Start of Excerpted data

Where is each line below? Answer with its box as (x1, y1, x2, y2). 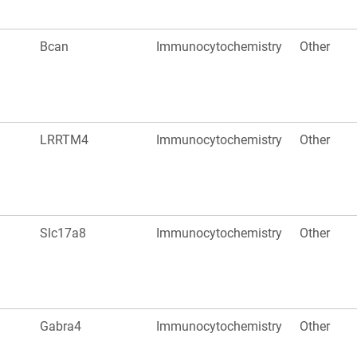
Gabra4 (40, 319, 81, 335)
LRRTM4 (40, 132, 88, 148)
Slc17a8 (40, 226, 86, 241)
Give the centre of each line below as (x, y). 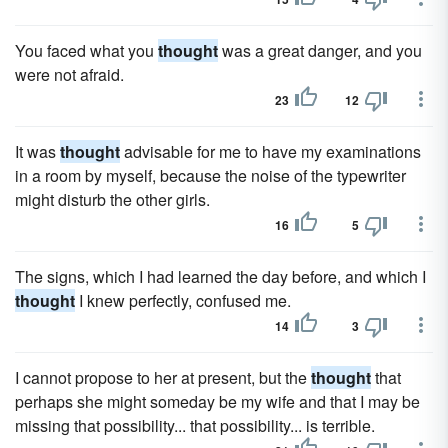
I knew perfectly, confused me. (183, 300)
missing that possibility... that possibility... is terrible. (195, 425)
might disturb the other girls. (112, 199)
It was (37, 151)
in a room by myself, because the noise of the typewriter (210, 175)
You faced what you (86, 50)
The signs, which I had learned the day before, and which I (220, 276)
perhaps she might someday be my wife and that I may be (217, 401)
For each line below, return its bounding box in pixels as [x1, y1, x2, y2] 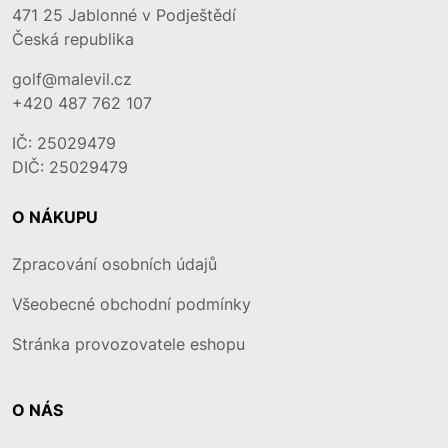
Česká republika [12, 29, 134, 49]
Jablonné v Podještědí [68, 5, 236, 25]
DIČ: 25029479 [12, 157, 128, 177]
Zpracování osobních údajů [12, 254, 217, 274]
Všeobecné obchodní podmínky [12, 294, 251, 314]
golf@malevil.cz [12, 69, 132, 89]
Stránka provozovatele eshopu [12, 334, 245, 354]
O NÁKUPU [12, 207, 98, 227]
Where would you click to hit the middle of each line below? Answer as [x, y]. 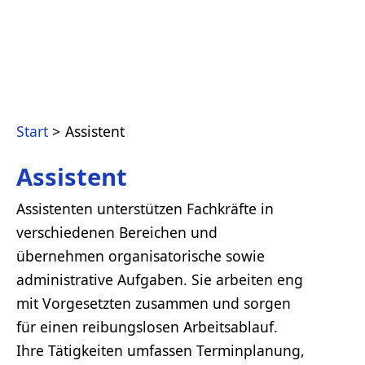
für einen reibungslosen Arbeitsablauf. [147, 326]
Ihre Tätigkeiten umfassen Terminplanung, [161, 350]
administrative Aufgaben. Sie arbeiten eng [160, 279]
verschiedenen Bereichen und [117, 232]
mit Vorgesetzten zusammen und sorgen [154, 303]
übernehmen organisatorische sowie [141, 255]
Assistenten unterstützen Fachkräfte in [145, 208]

End of Excerpted data
Start of Excerpted data

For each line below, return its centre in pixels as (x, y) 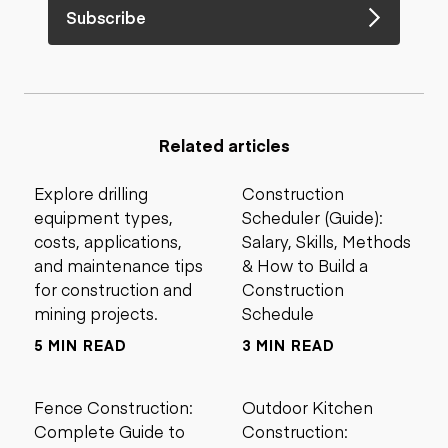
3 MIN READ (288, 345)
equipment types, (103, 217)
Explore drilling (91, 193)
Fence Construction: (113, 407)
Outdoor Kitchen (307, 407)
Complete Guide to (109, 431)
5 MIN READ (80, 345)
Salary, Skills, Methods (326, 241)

End of Excerpted data

### [Description of the task]
Precisely those lines above that run from the line with "For each line below, return its centre" up to and including the line with "Salary, Skills, Methods (326, 241)" are to be set down, with the pictures omitted.

### [Answer section]
For each line below, return its centre in pixels as (x, y) 
3 MIN READ (288, 345)
equipment types, (103, 217)
Explore drilling (91, 193)
Fence Construction: (113, 407)
Outdoor Kitchen (307, 407)
Complete Guide to (109, 431)
5 MIN READ (80, 345)
Salary, Skills, Methods (326, 241)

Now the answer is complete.